Verschillende spelvarianten
Er bestaan 6 verschillende spelvarianten:
- 1 deling die gebruik maakt van (♠) als troef
- 1 deling die gebruik maakt van (♣) als troef
- 1 deling die gebruik maakt van (♥) als troef
- 1 deling die gebruik maakt van (♦) als troef
Bij elk van deze delingen, kiest de deler welke boek troef is en elke speler moet zoveel mogelijk slagen proberen te maken.

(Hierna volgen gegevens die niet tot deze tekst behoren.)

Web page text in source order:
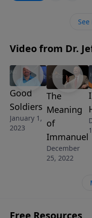
is to point others to
heart by asking
with others?
Video from Dr.
Good
Soldiers
January 1,
2023
The
Meaning
of
Immanuel
December
25, 2022
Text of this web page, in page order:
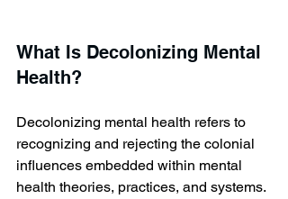
What Is Decolonizing Mental
Health?
Decolonizing mental health refers to
recognizing and rejecting the colonial
influences embedded within mental
health theories, practices, and systems.
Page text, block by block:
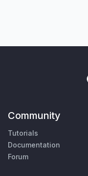
Community
Tutorials
Documentation
Forum
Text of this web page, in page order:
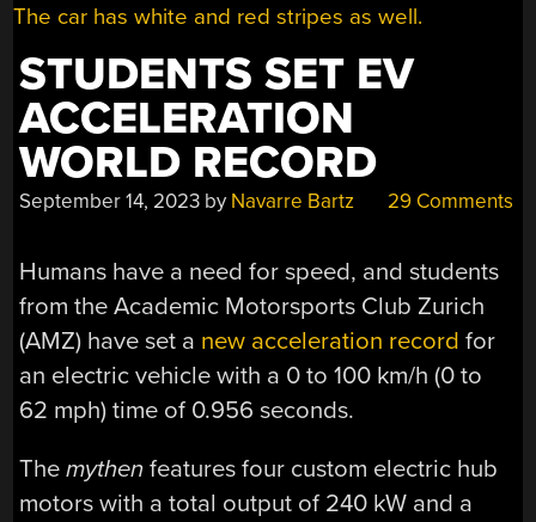
STUDENTS SET EV
ACCELERATION
WORLD RECORD
September 14, 2023 by Navarre Bartz 29 Comments
Humans have a need for speed, and students
from the Academic Motorsports Club Zurich
(AMZ) have set a new acceleration record for
an electric vehicle with a 0 to 100 km/h (0 to
62 mph) time of 0.956 seconds.
Themythen features four custom electric hub
motors with a total output of 240 kW and a
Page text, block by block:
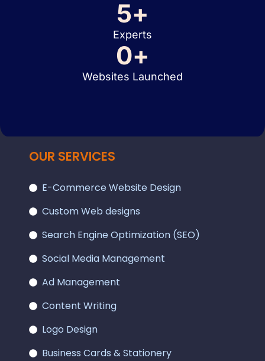
Experts
5+
Websites Launched
0+
OUR SERVICES
E-Commerce Website Design
Custom Web designs
Search Engine Optimization (SEO)
Social Media Management
Ad Management
Content Writing
Logo Design
Business Cards & Stationery
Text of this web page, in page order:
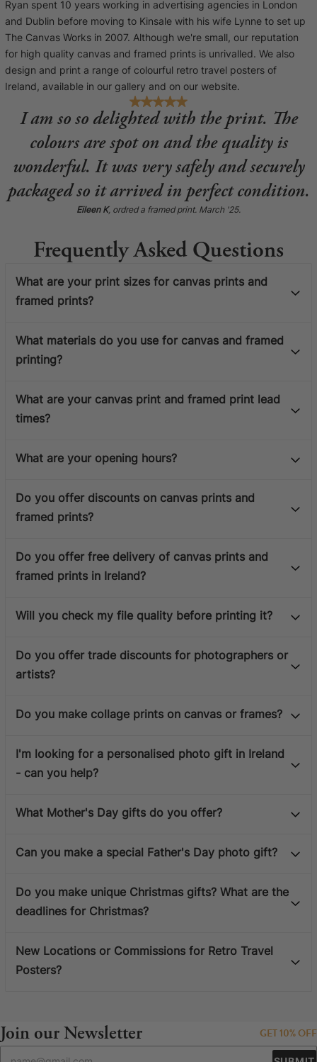
Ryan spent 10 years working in advertising agencies in London
and Dublin before moving to Kinsale with his wife Lynne to set up
The Canvas Works in 2007. Although we're small, our reputation
for high quality canvas and framed prints is unrivalled. We also
design and print a range of colourful retro travel posters of
Ireland, available in our gallery and on our website.
I am so so delighted with the print. The
colours are spot on and the quality is
wonderful. It was very safely and securely
packaged so it arrived in perfect condition.
Eileen K, ordred a framed print. March '25.
Frequently Asked Questions
What are your print sizes for canvas prints and
framed prints?
What materials do you use for canvas and framed
printing?
What are your canvas print and framed print lead
times?
What are your opening hours?
Do you offer discounts on canvas prints and
framed prints?
Do you offer free delivery of canvas prints and
framed prints in Ireland?
Will you check my file quality before printing it?
Do you offer trade discounts for photographers or
artists?
Do you make collage prints on canvas or frames?
I'm looking for a personalised photo gift in Ireland
- can you help?
What Mother's Day gifts do you offer?
Can you make a special Father's Day photo gift?
Do you make unique Christmas gifts? What are the
deadlines for Christmas?
New Locations or Commissions for Retro Travel
Posters?
Join our Newsletter GET 10% OFF
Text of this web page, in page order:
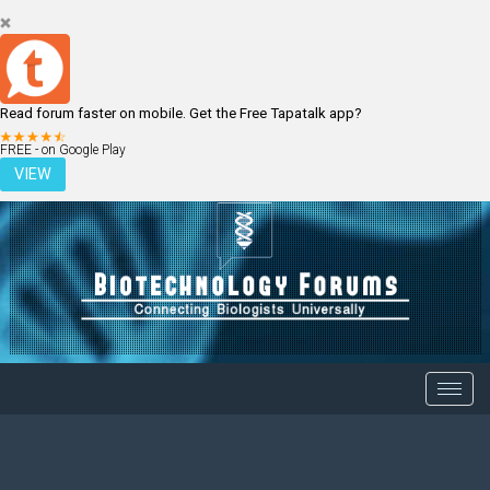
Read forum faster on mobile. Get the Free Tapatalk app?
FREE - on Google Play
VIEW
LOGIN REGISTER
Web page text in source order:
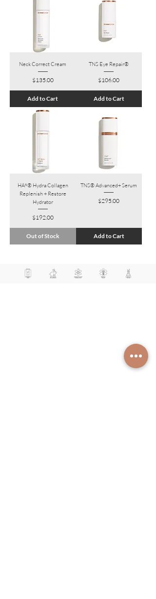
Neck Correct Cream
Price
$135.00
Add to Cart
TNS Eye Repair®
Price
$106.00
Add to Cart
HA⁵® Hydra Collagen
Replenish + Restore
Hydrator
Price
$192.00
Out of Stock
TNS® Advanced+ Serum
Price
$295.00
Add to Cart
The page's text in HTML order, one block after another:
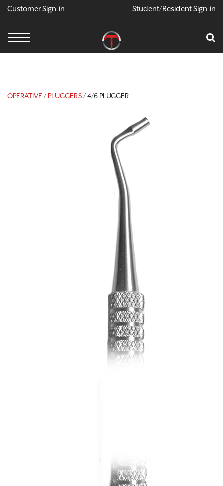
X
Your Car Is Empty
Customer Sign-in Student/Resident Sign-in
OPERATIVE / PLUGGERS/ 4/6 PLUGGER
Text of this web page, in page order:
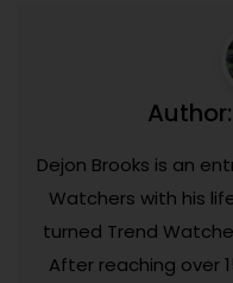
Author:
Dejon Brooks is an
Watchers with his
turned Trend
After reaching over
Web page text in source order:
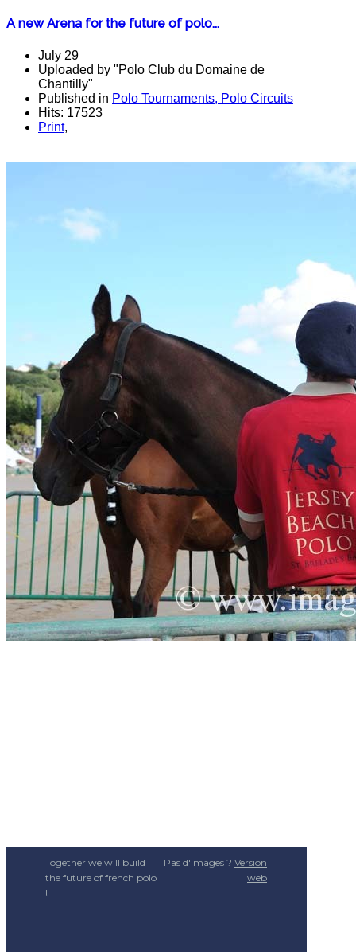
A new Arena for the future of polo...
July 29
Uploaded by "Polo Club du Domaine de
Chantilly"
Published in Polo Tournaments, Polo Circuits
Hits: 17523
Print,
Together we will build
the future of french polo
!
Pas d'images ? Version
web
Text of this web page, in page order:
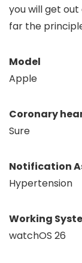
you will get out
far the
Model
Apple
Coronary
Sure
Notification
Hypertension
Working
watchOS 26
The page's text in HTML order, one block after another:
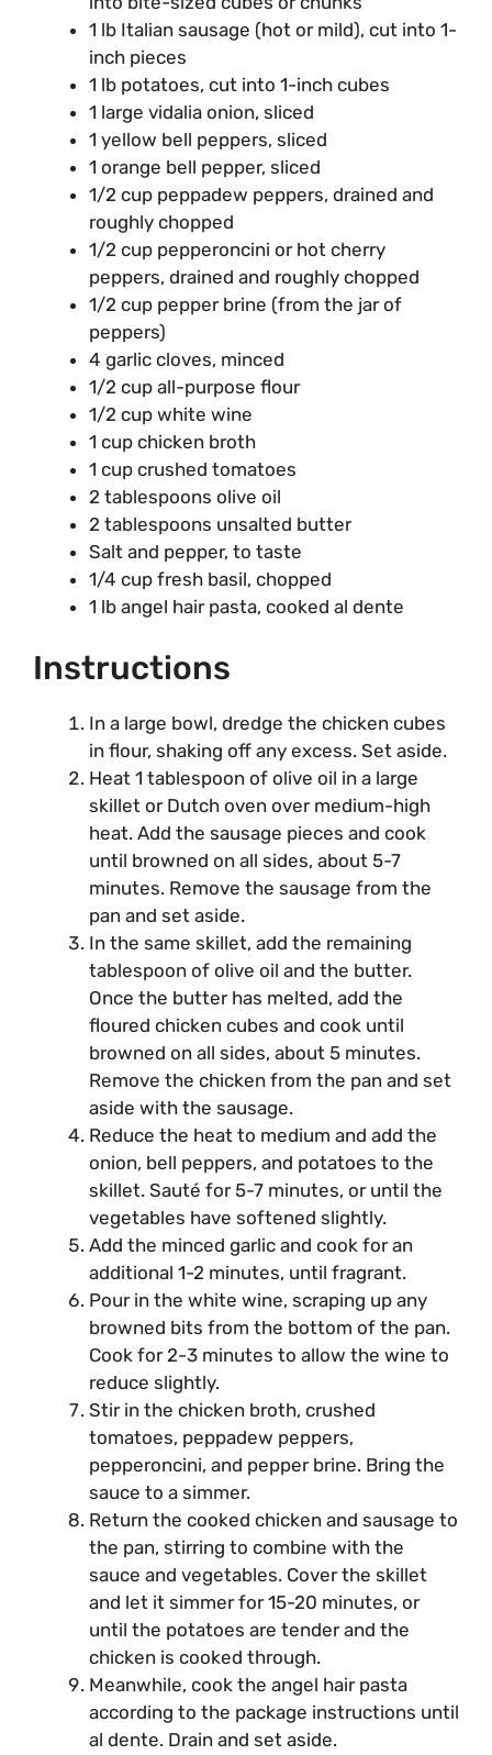
1 lb Italian sausage (hot or mild), cut into 1-
inch pieces
1 lb potatoes, cut into 1-inch cubes
1 large vidalia onion, sliced
1 yellow bell peppers, sliced
1 orange bell pepper, sliced
1/2 cup peppadew peppers, drained and
roughly chopped
1/2 cup pepperoncini or hot cherry
peppers, drained and roughly chopped
1/2 cup pepper brine (from the jar of
peppers)
4 garlic cloves, minced
1/2 cup all-purpose flour
1/2 cup white wine
1 cup chicken broth
1 cup crushed tomatoes
2 tablespoons olive oil
2 tablespoons unsalted butter
Salt and pepper, to taste
1/4 cup fresh basil, chopped
1 lb angel hair pasta, cooked al dente
Instructions
In a large bowl, dredge the chicken cubes
in flour, shaking off any excess. Set aside.
Heat 1 tablespoon of olive oil in a large
skillet or Dutch oven over medium-high
heat. Add the sausage pieces and cook
until browned on all sides, about 5-7
minutes. Remove the sausage from the
pan and set aside.
In the same skillet, add the remaining
tablespoon of olive oil and the butter.
Once the butter has melted, add the
floured chicken cubes and cook until
browned on all sides, about 5 minutes.
Remove the chicken from the pan and set
aside with the sausage.
Reduce the heat to medium and add the
onion, bell peppers, and potatoes to the
skillet. Sauté for 5-7 minutes, or until the
vegetables have softened slightly.
Add the minced garlic and cook for an
additional 1-2 minutes, until fragrant.
Pour in the white wine, scraping up any
browned bits from the bottom of the pan.
Cook for 2-3 minutes to allow the wine to
reduce slightly.
Stir in the chicken broth, crushed
tomatoes, peppadew peppers,
pepperoncini, and pepper brine. Bring the
sauce to a simmer.
Return the cooked chicken and sausage to
the pan, stirring to combine with the
sauce and vegetables. Cover the skillet
and let it simmer for 15-20 minutes, or
until the potatoes are tender and the
chicken is cooked through.
Meanwhile, cook the angel hair pasta
according to the package instructions until
al dente. Drain and set aside.
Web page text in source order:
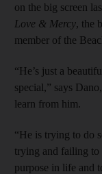
on the big screen
Love & Mercy, the
member of the
“He’s just a
special,” says
learn from him.
“He is trying to do
trying and failing to
purpose in life and
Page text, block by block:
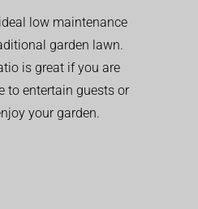
low maintenance
garden lawn.
is great if you are
to entertain guests or
your garden.
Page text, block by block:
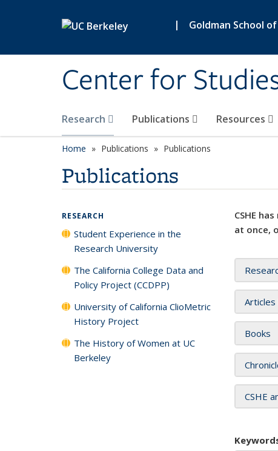
| Goldman School
Center for
Research Publications Resources
Home Publications Publications
Publications
CSHE
at once,
Articles
Books
CSHE
RESEARCH
Student Experience in the
Research University
The California College Data and
Policy Project (CCDPP)
University of California ClioMetric
History Project
The History of Women at UC
Berkeley
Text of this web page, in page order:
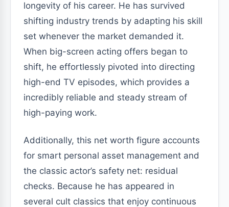
longevity of his career. He has survived
shifting industry trends by adapting his skill
set whenever the market demanded it.
When big-screen acting offers began to
shift, he effortlessly pivoted into directing
high-end TV episodes, which provides a
incredibly reliable and steady stream of
high-paying work.
Additionally, this net worth figure accounts
for smart personal asset management and
the classic actor’s safety net: residual
checks. Because he has appeared in
several cult classics that enjoy continuous
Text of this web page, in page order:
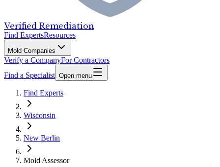
Verified Remediation
Find ExpertsResources
Mold Companies
Verify a CompanyFor Contractors
Find a Specialist Open menu
Find Experts
Wisconsin
New Berlin
Mold Assessor
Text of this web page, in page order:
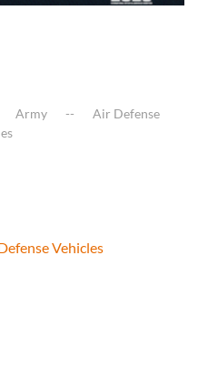
Army
Air Defense
Vehicles

- GT (Geen Troef) – bij deze deling, wordt er geen troef gekozenen en moet elke speler zoveel mogelijk slagen behalen.
- MT (Minimum Slagen) – bij deze deling, wordt er geen troef gekozenen en moet elke speler zo weinig mogelijk slagen behalen.
De deler beslist hoe elke ronde gespeeld zal worden. Het spel bestaat uit 18 delingen, en elke speler is 6 keer de deler. Wie de deler is kan in willekeurige volgorde bepalen hoe re gespeeld zal worden. Maar kan tijdens een spel slecht een enkele keer elke variant toepassen.
Spelers
"Bij elke deling is een van de spelers de deler, iemand de playmaker en iemand de derde speler. Bij alle spelvarianten, uitgezonderd MT (minimum delingen) moeten spelers minstens 3 delingen op zich nemen volgens hun rol.
- De deler: 3 delingen
- De derde speler: 5 delingen
- De playmaker: 8 delingen
Het aantal delingen (zowel vereist als gewonnen) is zichtbaar naast de naam van elke speler.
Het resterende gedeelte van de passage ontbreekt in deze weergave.